Vernacular explanation:
Suppose that the client initiates a connection interrupt request, that is, sends a FIN message. After the server receives the FIN message, it means "I have no data to send to you on the client", but if you still have data that has not been sent, you don't need to close the Socket in a hurry, you can continue to send data. So you send an ACK first, "Tell the client that I have received your request, but I am not ready yet, please continue to wait for my message." At this time, the client side enters the FIN_WAIT state, and continues to wait for the FIN message from the server side. When the server side determines that the data has been sent, it sends a FIN message to the client side, "Tell the client side, well, I have finished sending the data here, and I am ready to close the connection". After receiving the FIN message, the client "knows that the connection can be closed, but he still doesn't believe in the network, because the server doesn't know to close it, so it enters the TIME_WAIT state after sending the ACK. If the server does not receive the ACK, it can restart Pass." After the server receives the ACK, "you know you can disconnect." If the client side waits for 2MSL and still does not receive a reply, it proves that the server side has been closed normally. Well, my client side can also close the connection. Ok, the TCP connection is closed like this!
problem:
- Why is there a three-way handshake when connecting and a four-way handshake when it is closed?

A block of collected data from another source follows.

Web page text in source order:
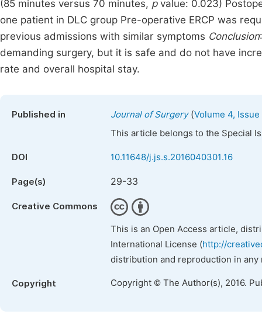
(85 minutes versus 70 minutes, pvalue: 0.023)
one patient in DLC group Pre-operative ERCP was
previous admissions with similar symptoms Conclusion
demanding surgery, but it is safe and do not have
rate and overall hospital stay.
Published in Journal of Surgery(Volume 4,
This article belongs to the Special
DOI 10.11648/j.js.s.2016040301.16
Page(s) 29-33
Creative Commons
This is an Open Access article,
International License (http://
distribution and reproduction in
Copyright Copyright © The Author(s), 2016.
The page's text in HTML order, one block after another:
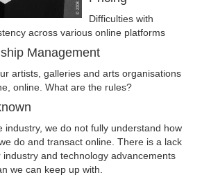
Difficulties with
across various online platforms
Management
artists, galleries and arts organisations
online. What are the rules?
industry, we do not fully understand how
do and transact online. There is a lack
and technology advancements
we can keep up with.
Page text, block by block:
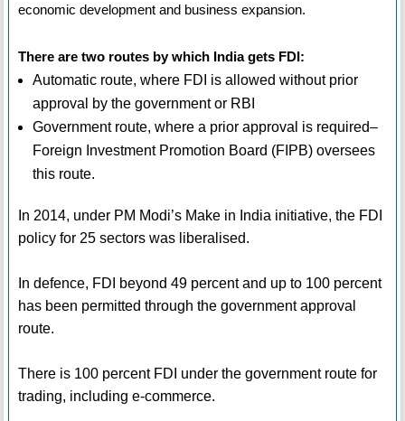
economic development and business expansion.
There are two routes by which India gets FDI:
Automatic route, where FDI is allowed without prior
approval by the government or RBI
Government route, where a prior approval is required–
Foreign Investment Promotion Board (FIPB) oversees
this route.
In 2014, under PM Modi’s Make in India initiative, the FDI
policy for 25 sectors was liberalised.
In defence, FDI beyond 49 percent and up to 100 percent
has been permitted through the government approval
route.
There is 100 percent FDI under the government route for
trading, including e-commerce.
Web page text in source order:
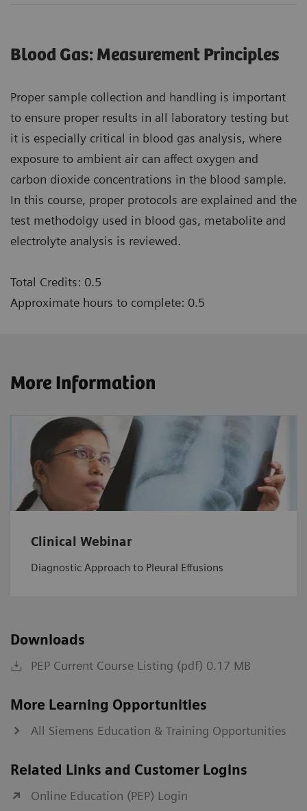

Answer: The three-way handshake is because when the server receives the SYN connection request message from the client, it can send a SYN+ACK message directly. The ACK packet is used for reply, and the SYN packet is used for synchronization.
However, when the connection is closed, when the server receives a FIN message, it may not immediately close the SOCKET (because there may be messages that have not been processed), so it can only reply with an ACK message first and tell the client, "You I received the FIN message sent". Only after all the messages on my Server side have been sent can I send FIN messages, so I cannot send them together. So it takes four steps to wave. - Why does the TIME_WAIT state need to pass 2MSL (maximum message segment survival time) to return to the CLOSE state?
Answer: Although it is reasonable to say that all four messages have been sent, we can directly enter the CLOSE state, but we must assume that the network is unreliable Yes, the last ACK can be lost. So the TIME_WAIT state is used to retransmit ACK packets that may be lost.